The Armageddon Trigger Returns
Posted on August 11, 2017
You cannot understand me or many of my generation without taking into consideration the psychological impact of growing up under the constant threat of nuclear Armageddon. I was an anxious and scared kid at times; I grew up knowing that at any moment the news might come on the television that the missiles were in the air and death was imminent. Our shared childhood trauma followed us to school in the form of duck and cover drills, at home on the nightly news, and played in constant rotation as nightmares that haunted our sleep.
Stress escalates to trauma due to its level of importance (death of not only the self but of all humankind in the case of nuclear Armageddon), duration (the threat of death was present from my birth through adolescence), and uncertainty (we never knew when or if the end would come). For us Generation Xers and our Baby Boom parents, the bomb was part of our psychology and shared culture. I can still remember the relief I felt in late 1991 when the Soviet Union fell, and the people who had the power to kill us at any moment became our friends.
Over the last several months a tremendous amount of uncertainty has returned. Nuclear weapons reenter our consciousness as world leaders beat their chests using the threat of mass killings as proof of their masculinity. For some readers, this escalation might be the first time you thought about a missile wiping out life on earth, or at least destroying your city. For others, like myself, it brings back a sense of childhood fear and insecurities that trigger a level of anxiety that approaches a post-traumatic response.
While old fears surface once again, it is different this time. Of course, the geopolitics of the world appears very different at 42 years of age than it did at 12. The Reagan/Bush years dominated my childhood. While I was too young to understand the larger effect of the policies established in these years, I trusted our leaders as rational people who were fighting not only an “evil” enemy but also for the survival of our country and the rest of humanity. Growing up from age 6 to 18 under one consistent leadership regime provided some level of confidence in my young mind that we were the “good guys” and would not start Armageddon.

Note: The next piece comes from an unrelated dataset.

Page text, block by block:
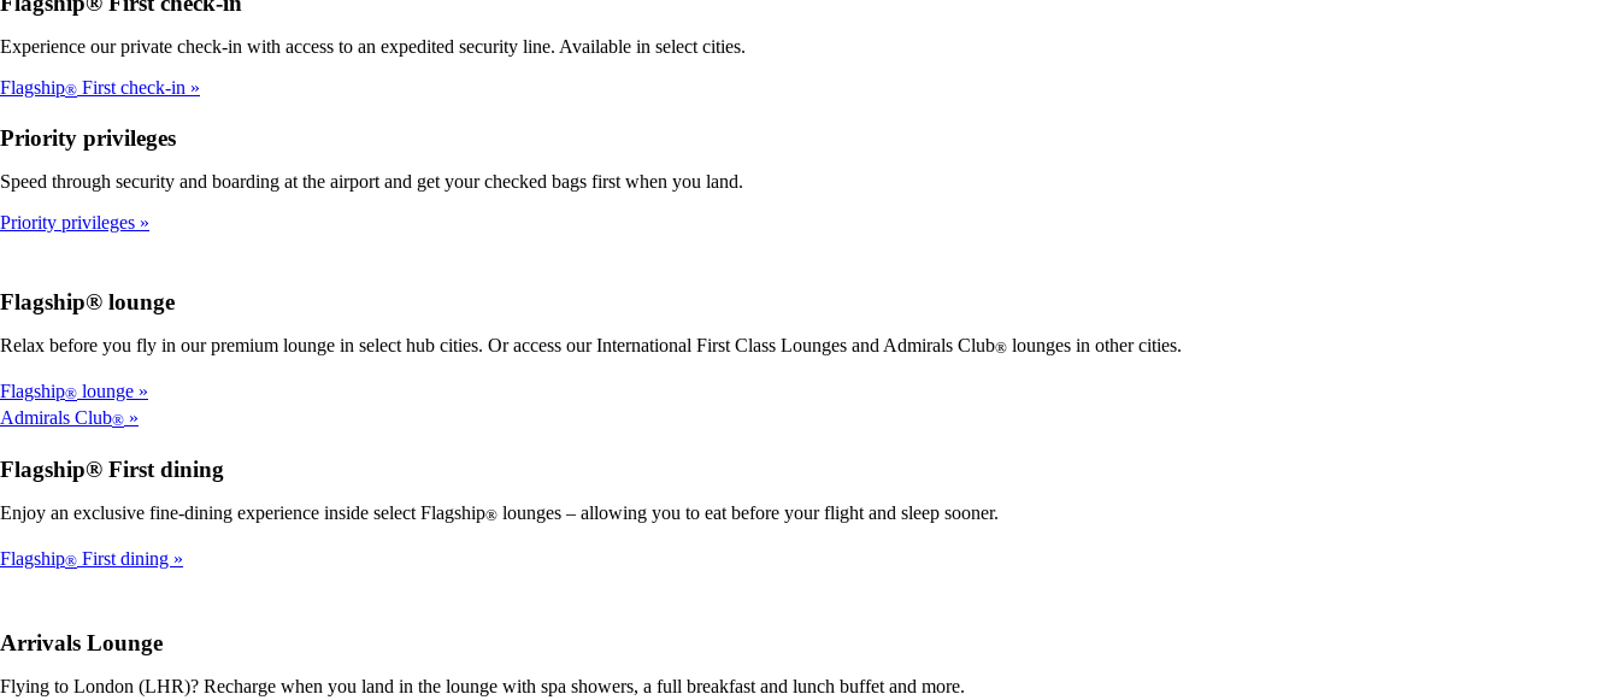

My fear today is a combination of the trauma of my youth and the belief that the all the leaders involved in the current conflicts with Russia and North Korea lack the strength and consistency of the leaders of my youth. Personal emotions and machismo add a level of uncertainty that makes predicting that either side acts with logic and compassion difficult. I’m scared.
As helpers, teachers, and leaders we are once again called to regulate our fear and frustration so we can focus on the emotional health of those we serve. While the current geopolitical environment is not the only trauma many of our clients, patients, and students are struggling to overcome, it is important for us to consider the possible effects of our present nuclear threat on our well-being as well as those we serve. People might seem more on edge; disagreements will escalate into arguments. Emotions might seem mismatched with what is going on in the environment.
Simply asking, “What is going on?” gives permission for people to talk about their worries and concerns. We should also be conscious of the media in our facilities and waiting rooms. Magazines, newspapers, or televisions turned to the news might add stress or trigger retraumatization even if the person does not realize that the news playing in the background triggered such a response. While it is impossible to shield people from our situation, we need to refocus our efforts in creating a safe sanctuary from the stress and trauma in our client’s and student’s worlds.
A final word. Make sure you take care of yourselves. I know that I’m not the only one whose childhood fear has once again risen into my adult consciousness. There is never a wrong time to refocus on our self-care and spend time thinking about the emotional health of our teams and organizations. Take care of yourselves my friends, no matter how dark the world gets, you continue to meet the darkness with light and healing.